# RECORDED INFORMATION:
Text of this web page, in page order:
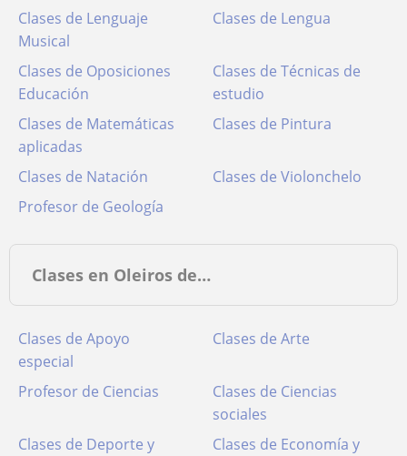
Clases de Lenguaje
Musical
Clases de Lengua
Clases de Oposiciones
Educación
Clases de Técnicas de
estudio
Clases de Matemáticas
aplicadas
Clases de Pintura
Clases de Natación
Clases de Violonchelo
Profesor de Geología
Clases en Oleiros de…
Clases de Apoyo
especial
Clases de Arte
Profesor de Ciencias
Clases de Ciencias
sociales
Clases de Deporte y
Clases de Economía y
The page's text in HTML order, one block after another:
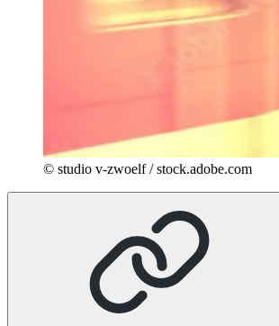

# INSTRUCTIONS FOR THE TASK:
Retype the records above exactly, and keep any picture out of what you write.

# TASK RESULT:
Text of this web page, in page order:
Clases de Lenguaje
Musical
Clases de Lengua
Clases de Oposiciones
Educación
Clases de Técnicas de
estudio
Clases de Matemáticas
aplicadas
Clases de Pintura
Clases de Natación
Clases de Violonchelo
Profesor de Geología
Clases en Oleiros de…
Clases de Apoyo
especial
Clases de Arte
Profesor de Ciencias
Clases de Ciencias
sociales
Clases de Deporte y
Clases de Economía y
The page's text in HTML order, one block after another:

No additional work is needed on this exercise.